Homework Questions from Professor Jacobson

1. What is the error rate of polymerase? How does this compare to the human genome length, and how does biology address the discrepancy?

Polymerase error rate:
~10⁻⁵ per base without proofreading; ~10⁻⁷–10⁻⁸ with proofreading; ~10⁻⁹–10⁻¹⁰ with mismatch repair.

Human genome size:
~3 × 10⁹ base pairs.

Biological solutions:
Proofreading, mismatch repair, diploidy, and natural selection.

2. How many different DNA codes can encode an average human protein? Why don’t all of them work in practice?

Theoretical number of encodings:
Due to codon degeneracy, typically 10³–10⁶+ possible sequences.

Practical constraints:

  • Codon bias and tRNA availability
  • mRNA secondary structure
  • GC content and sequence stability
  • Regulatory motifs (e.g., splicing, translation signals)
  • Error accumulation during synthesis and replication

Homework Questions from Dr. LeProust

3. What is the most commonly used method for oligo synthesis today?

Phosphoramidite solid-phase synthesis.

4. Why is it difficult to synthesize oligos longer than ~200 nt directly?

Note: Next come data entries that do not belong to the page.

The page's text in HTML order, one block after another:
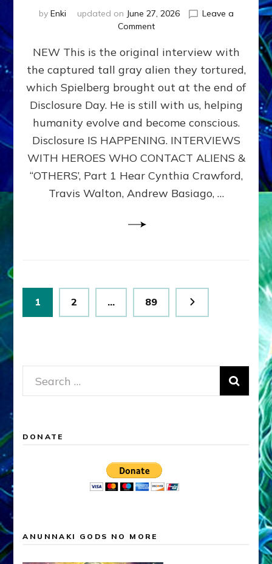
by Enki updated on June 27, 2026
Leave a
Commenton
EXPERIENCERS:
AMBASSADORS
OF
ALIENS,
ANUNNAKI,
&
DIMENSIONALS
BEYOND
MATRIX–
Part
NEW This is the original interview with
the captured tall gray alien they tortured,
which Spielberg brought out at the end of
Disclosure Day. He is still with us, helping
humanity evolve and become conscious.
Disclosure IS HAPPENING. INTERVIEWS
WITH HEROES WHO CONTACT ALIENS &
“OTHERS’, Part 1 Hear Cynthia Crawford,
Travis Walton, Andrew Basiago, …
Posts
pagination
Page
1 Page
2 … Page
89
Search
for:
DONATE
ANUNNAKI GODS NO MORE
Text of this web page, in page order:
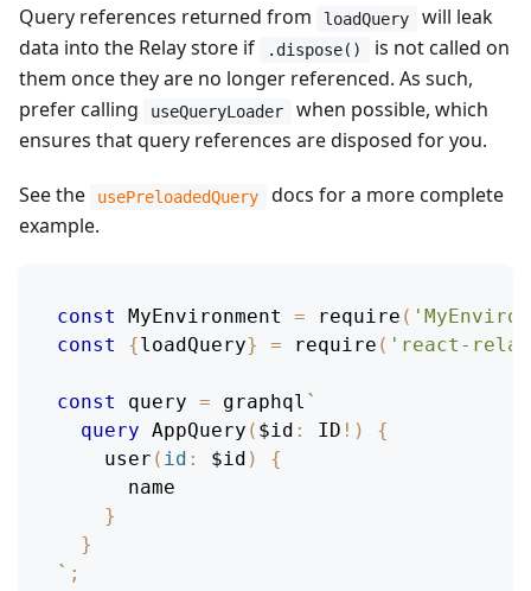
Query references returned from loadQuery
will leak
data into the Relay store if
.dispose()
is not called on
them once they are no longer referenced. As such,
prefer calling
useQueryLoader
when possible, which
ensures that query references are disposed for you.
See the usePreloadedQuery
docs for a more complete
example.
const MyEnvironment = require (
const
{loadQuery} = require ( 'react-
const query = graphql `
query AppQuery ( $id : ID ! )
{
user ( id : $id )
{
name
}
}
` ;
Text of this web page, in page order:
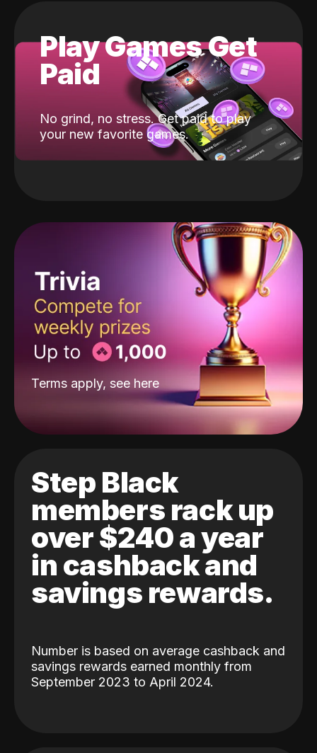
Play Games Get
Paid
No grind, no stress. Get paid to play
your new favorite games.
Terms apply, see here
Step Black
members rack up
over $240 a year
in cashback and
savings rewards.
Number is based on average cashback and
savings rewards earned monthly from
September 2023 to April 2024.

  • Each coupling step is less than 100% efficient
  • Errors accumulate linearly with length
  • Yield and purity drop exponentially

5. Why can’t a 2000 bp gene be made by direct oligo synthesis?

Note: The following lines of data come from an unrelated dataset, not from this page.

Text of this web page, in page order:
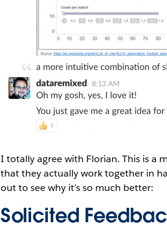
I totally agree with Florian. This is a
that they actually work together in
out to see why it’s so much better:
Solicited
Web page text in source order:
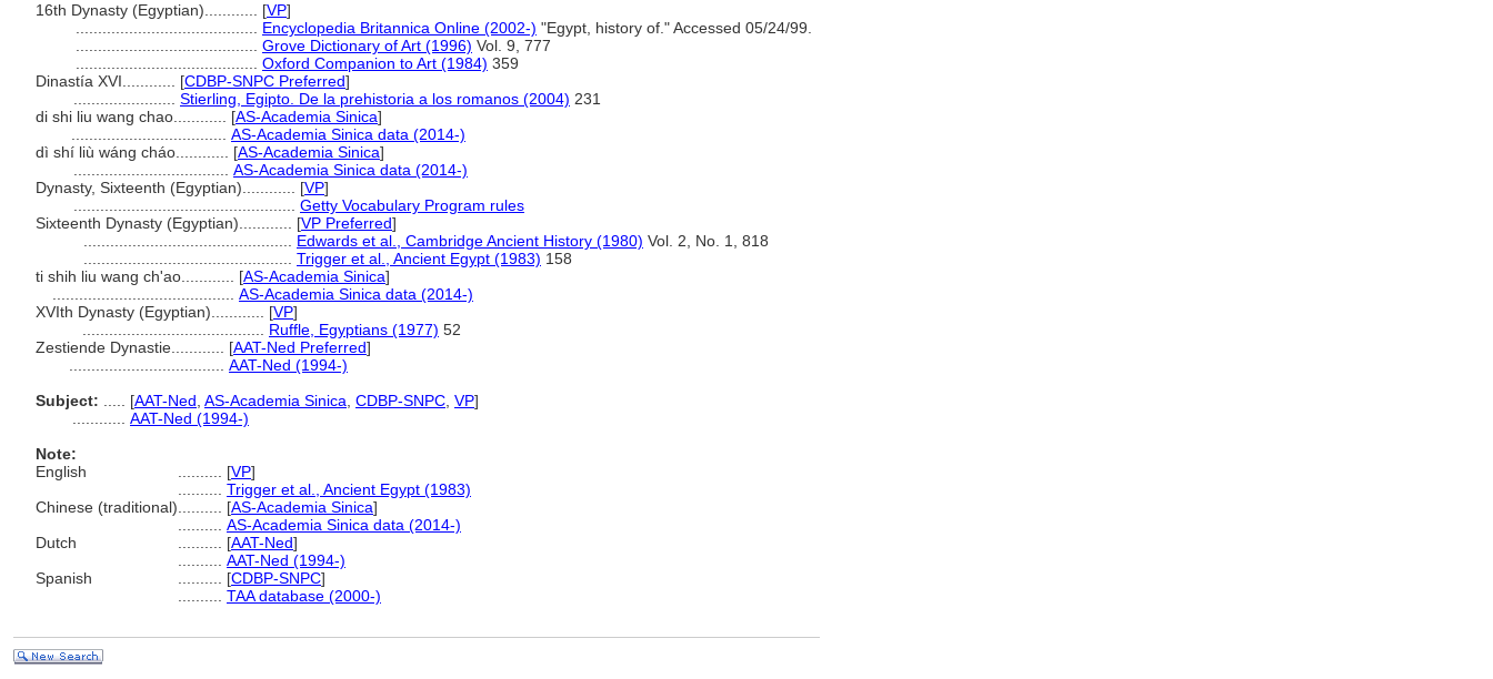
16th Dynasty (Egyptian)............ [VP]
Encyclopedia Britannica Online (2002-) "Egypt, history of." Accessed 05/24/99.
Grove Dictionary of Art (1996) Vol. 9, 777
Oxford Companion to Art (1984) 359
Dinastía XVI............ [CDBP-SNPC Preferred]
Stierling, Egipto. De la prehistoria a los romanos (2004) 231
di shi liu wang chao............ [AS-Academia Sinica]
AS-Academia Sinica data (2014-)
dì shí liù wáng cháo............ [AS-Academia Sinica]
AS-Academia Sinica data (2014-)
Dynasty, Sixteenth (Egyptian)............ [VP]
Getty Vocabulary Program rules
Sixteenth Dynasty (Egyptian)............ [VP Preferred]
Edwards et al., Cambridge Ancient History (1980) Vol. 2, No. 1, 818
Trigger et al., Ancient Egypt (1983) 158
ti shih liu wang ch'ao............ [AS-Academia Sinica]
AS-Academia Sinica data (2014-)
XVIth Dynasty (Egyptian)............ [VP]
Ruffle, Egyptians (1977) 52
Zestiende Dynastie............ [AAT-Ned Preferred]
AAT-Ned (1994-)
Subject:
[AAT-Ned AS-Academia Sinica CDBP-SNPC VP]
AAT-Ned (1994-)
Note:
English
[VP]
Trigger et al., Ancient Egypt (1983)
Chinese (traditional)
[AS-Academia Sinica]
AS-Academia Sinica data (2014-)
Dutch
[AAT-Ned]
AAT-Ned (1994-)
Spanish
[CDBP-SNPC]
TAA database (2000-)
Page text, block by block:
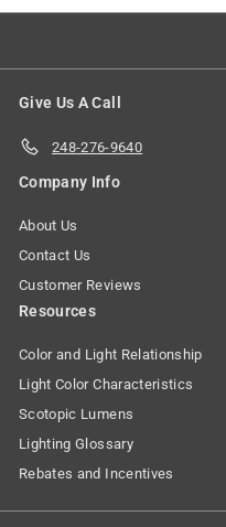
Give Us A Call
248-276-9640
Company Info
About Us
Contact Us
Customer Reviews
Resources
Color and Light Relationship
Light Color Characteristics
Scotopic Lumens
Lighting Glossary
Rebates and Incentives
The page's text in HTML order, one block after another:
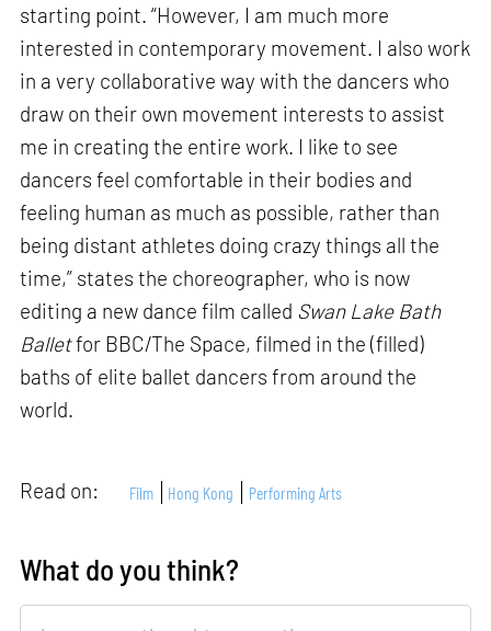
starting point. “However, I am much more
interested in contemporary movement. I also work
in a very collaborative way with the dancers who
draw on their own movement interests to assist
me in creating the entire work. I like to see
dancers feel comfortable in their bodies and
feeling human as much as possible, rather than
being distant athletes doing crazy things all the
time,” states the choreographer, who is now
editing a new dance film called Swan Lake Bath
Balletfor BBC/The Space, filmed in the (filled)
baths of elite ballet dancers from around the
world.
Read on: Film Hong Kong Performing Arts
What do you think?
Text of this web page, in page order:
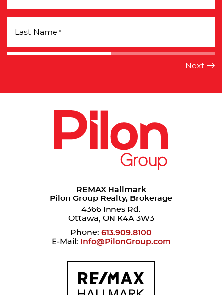
Last Name *
REMAX Hallmark
Pilon Group Realty, Brokerage
4366 Innes Rd.
Ottawa, ON K4A 3W3
Phone: 613.909.8100
E-Mail: Info@PilonGroup.com
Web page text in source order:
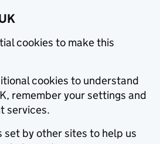
cookies to make this
cookies to understand
remember your settings and
services.
set by other sites to help us
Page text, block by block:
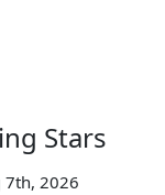
Stars
7th, 2026
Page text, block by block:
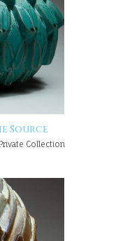
Source
Collection
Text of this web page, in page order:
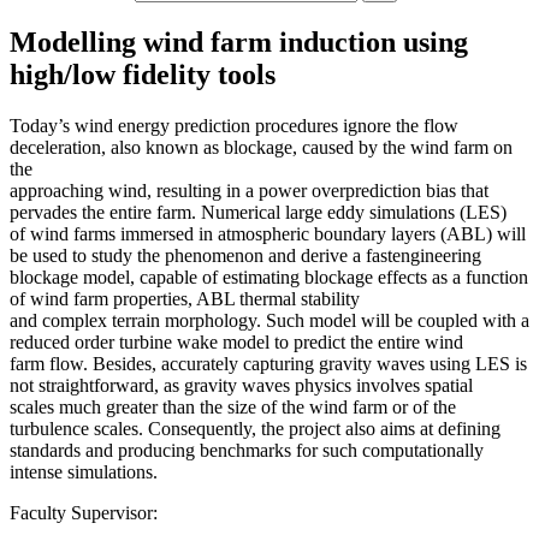
Modelling wind farm induction using
high/low fidelity tools
Today’s wind energy prediction procedures ignore the flow
deceleration, also known as blockage, caused by the wind farm on
the
approaching wind, resulting in a power overprediction bias that
pervades the entire farm. Numerical large eddy simulations (LES)
of wind farms immersed in atmospheric boundary layers (ABL) will
be used to study the phenomenon and derive a fastengineering
blockage model, capable of estimating blockage effects as a function
of wind farm properties, ABL thermal stability
and complex terrain morphology. Such model will be coupled with a
reduced order turbine wake model to predict the entire wind
farm flow. Besides, accurately capturing gravity waves using LES is
not straightforward, as gravity waves physics involves spatial
scales much greater than the size of the wind farm or of the
turbulence scales. Consequently, the project also aims at defining
standards and producing benchmarks for such computationally
intense simulations.
Faculty Supervisor:
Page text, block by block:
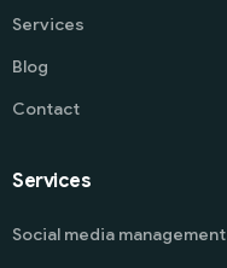
Services
Blog
Contact
Services
Social media management

  • Error rates become prohibitive
  • Full-length product yield approaches zero
  • Long genes must be assembled from shorter oligos (e.g., Gibson assembly, PCA)

Homework Question from George Church

What are the 10 essential amino acids in all animals?

The ten essential amino acids that animals cannot synthesize de novo and must obtain from diet are:

Histidine, Isoleucine, Leucine, Lysine, Methionine, Phenylalanine, Threonine, Tryptophan, Valine, and Arginine
(Arginine is conditionally essential in adults but universally essential during growth.)

How does this affect the “Lysine Contingency”?

Lysine’s essentiality reflects a deep evolutionary constraint: animals universally lost lysine biosynthesis pathways, making them metabolically dependent on external sources. This supports the “lysine contingency” as a system-level lock-in rather than an arbitrary biochemical choice. Once lysine synthesis was abandoned, translational machinery, diet, and ecological dependencies co-evolved around its availability, making reversal highly unlikely. Thus, lysine exemplifies how early metabolic decisions constrain future evolutionary trajectories.